“I don’t want to live in a world where there is no privacy, and no room for intellectual exploration and creativity” – the words of US whistleblower Edward Snowden indicate how important privacy is for each individual. Privacy has been a seminal concern for many people and any attempt to breach it usually leads to an outcry.
Recently, an 18-year-old Austrian girl kicked off an interesting debate in the arena of ethics and privacy by suing her parents for uploading her childhood photos on Facebook.
In her complaint to the police, the girl argued that her parents made her life miserable by uploading embarrassing photos onto the site. “They didn’t care if I was sitting on the toilet or lying naked in the cot, every moment was photographed and made public,” she was quoted as saying by Austria’s Heute newspaper.
Though the girl requested her parents several times to remove the photos from Facebook, her father’s answer was “he had the right to do with them as he pleased”. However, the girl was not convinced and went to court.
There has been a plethora of debates revolving around the privacy concerns pertaining to Facebook and social networking sites ever since the story was published. Is it a breach of privacy if parents post photos of their beloved children on social networking sites?
Foreseeing such an ethical dilemma, the French authorities have already taken a substantial step towards addressing this question. They have warned people that posting pictures of children on social networking sites could attract a jail sentence and a fine of €45,000 if “their offspring later sued them for breaching their right to privacy or jeopardising their security”.
This measure was prompted mainly by the possibility of paedophiles misusing photos of children. But this French move made Facebook introspect on the issue. Quoting one of the Facebook vice presidents, Jay Parikh, the Telegraph in the UK reported that “Facebook was considering setting up a system to notify parents who put photographs of children online without restricting their privacy settings.”
Meanwhile, a study conducted by internet company Nominet in 2015 reveals that the average parent posts over 200 photos of their children every year, although the majority don’t check the privacy settings regularly.
The study further revealed that 17 per cent of parents have never checked their Facebook privacy settings and almost half have only checked once or twice. The motive of most parents in posting photos of their children on Facebook is absolutely positive, ie, to create a digital footprint for their child from a young age.
But let’s come back to the Austrian girl. The core of the debate is neither related to the threat of paedophiles nor the privacy settings in Facebook. The core question is whether anyone has the right to distribute one’s photographs without one’s consent, even if it is one’s parents.

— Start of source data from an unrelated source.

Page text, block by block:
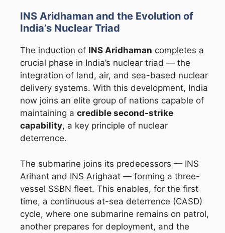
INS Aridhaman and the Evolution of
India’s Nuclear Triad
The induction of INS Aridhaman completes a
crucial phase in India’s nuclear triad — the
integration of land, air, and sea-based nuclear
delivery systems. With this development, India
now joins an elite group of nations capable of
maintaining a credible second-strike
capability, a key principle of nuclear
deterrence.
The submarine joins its predecessors — INS
Arihant and INS Arighaat — forming a three-
vessel SSBN fleet. This enables, for the first
time, a continuous at-sea deterrence (CASD)
cycle, where one submarine remains on patrol,
another prepares for deployment, and the
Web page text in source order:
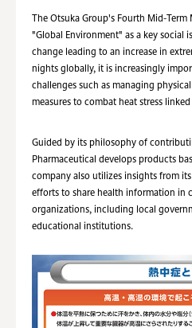
The Otsuka Group's Fourth Mid-
"Global Environment" as a key social
change leading to an increase in
nights globally, it is increasingly
challenges such as managing
measures to combat heat stress
Guided by its philosophy of
Pharmaceutical develops products
company also utilizes insights from
efforts to share health information in
organizations, including local
educational institutions.
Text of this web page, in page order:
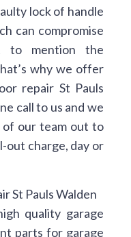
lock of handle
can compromise
to mention the
why we offer
repair St Pauls
call to us and we
of our team out to
out charge, day or
quality garage
parts for garage
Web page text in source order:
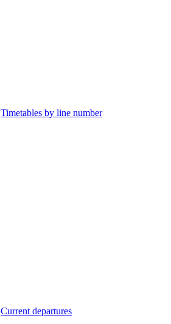
Timetables by line number
Current departures
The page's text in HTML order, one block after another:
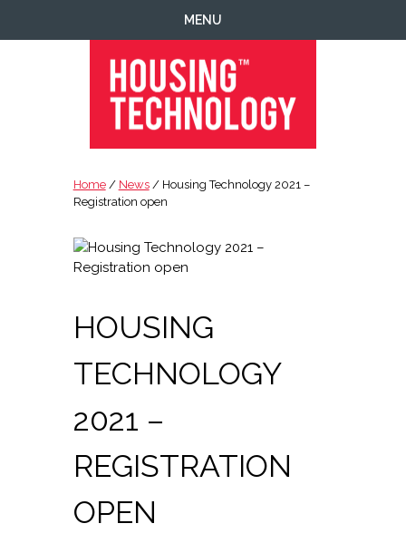
MENU
Technology
|
IT
Telecoms
Business
Ecology
Home/ News/ Housing Technology 2021 –
Registration open
HOUSING
TECHNOLOGY
2021 –
REGISTRATION
OPEN
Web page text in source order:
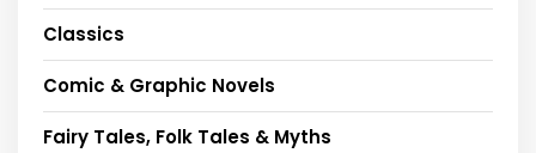
Classics
Comic & Graphic Novels
Fairy Tales, Folk Tales & Myths
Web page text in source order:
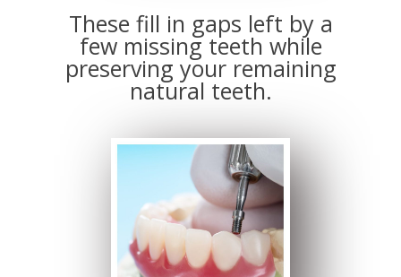
These fill in gaps left by a
few missing teeth while
preserving your remaining
natural teeth.
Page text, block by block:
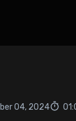
04, 2024
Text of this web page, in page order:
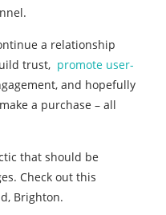
a relationship
trust, promote user-
and hopefully
a purchase – all
that should be
Check out this
Brighton.
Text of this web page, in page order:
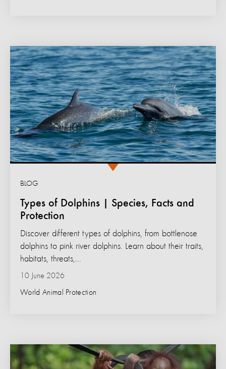
Types of Dolphins | Species, Facts and
Protection
BLOG
10 June 2026
World Animal Protection
Discover different types of dolphins, from bottlenose
dolphins to pink river dolphins. Learn about their traits,
habitats, threats,...
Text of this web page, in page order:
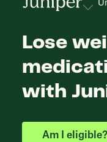
Lose
with
Am I eligible?
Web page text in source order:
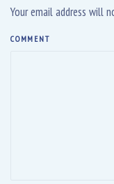
Your email address will
COMMENT
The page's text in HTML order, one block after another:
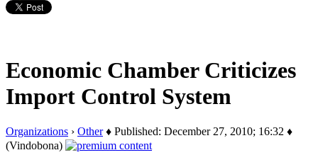
Economic Chamber Criticizes
Import Control System
Organizations › Other♦ Published: December 27, 2010; 16:32 ♦
(Vindobona)
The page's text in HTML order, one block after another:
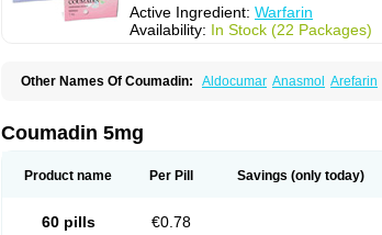
Active Ingredient: Warfarin
Availability: In Stock (22 Packages)
Other Names Of Coumadin: Aldocumar Anasmol Arefarin
Coumadin 5mg
Product name Per Pill Savings (only today)
60 pills €0.78
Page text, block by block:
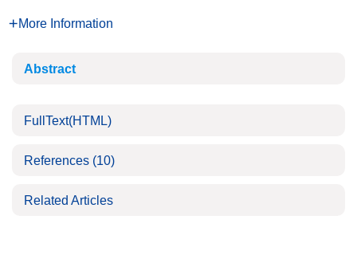
More Information
Abstract
FullText(HTML)
References (10)
Related Articles
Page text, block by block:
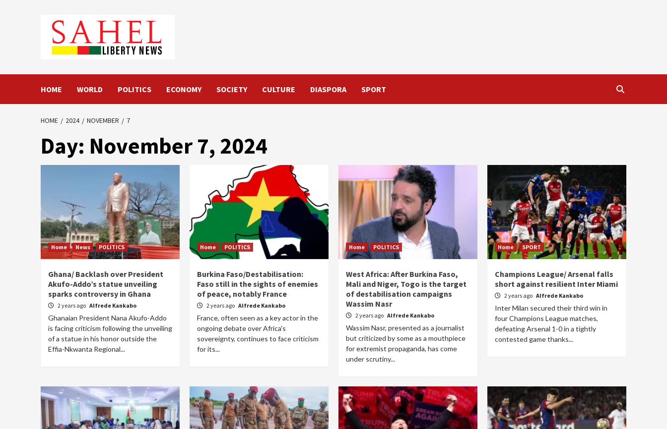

The social media debate following the Austrian case was almost evenly divided between those who sided with the parents and stressed the emotions and relationship, and those who supported the girl and questioned the ethics of posting nude and embarrassing photos.
The ethical questions raised by the Austrian girl need to be addressed within a proper privacy framework. The privacy issue has been interpreted in many ways by privacy experts and each of them has a different take.
While many of them have answered the privacy question by addressing the binary construct - private vs public - only a few have dealt with the grey areas and the areas that go beyond the binary aspect.
One privacy expert who can illuminate these grey and uncovered areas of privacy is Helen Nissenbaum, Professor of Culture and Communication at New York University. Nissenbaum offers a privacy framework called Contextual Integrity under which she argues that all information is tagged with context.
The framework comprises two aspects: the ‘Norms of Appropriateness’ and the ‘Norms of Distribution’. The former explains what information about a person is appropriate or fitting to reveal in a particular context, e.g., a professor may be highly visible to other gays at a gay bar but discreet about his sexual orientation at the university.
The Norms of Distribution refer to the people to whom the transfer of information can be done or not, e.g. friends expect what they say to each other to be held in confidence and not arbitrarily spread to others. The breach of either of these norms of information flow can be considered as a breach of contextual privacy also.
So, then, was it fair of the Austrian parents to have shared the photos of their daughter on Facebook?
As per Nissenbaum’s Norms of Distribution, they had the right to share their personal information and photos with their friends. But they do not have the freedom to share this information or photos with a third party. Hence, if a person uploads someone else’s photo, the consent of the latter is needed. Uploading a photo without their consent constitutes a clear breach of the Norms of Distribution and thus of the contextual privacy too.
Under Nissenbaum’s privacy framework the Austrian girl has a legitimate case of a breach of privacy.
The case is set to come to court in November. Michael Rami, the girl’s lawyer, believes that she has a good chance of winning the case, given the tone of the debates and the trends that have emerged globally over privacy.
Whether she wins or not, though, the case may make parents aware of the complexities of posting pictures of their offspring. It seems clear that self-regulation by parents aimed at respecting the privacy rights of their child might be the best way to go forward.
The outcome of the case will have repercussions beyond Austria because the ruling is likely to become a benchmark in the evolution of the debate on privacy on social networking sites.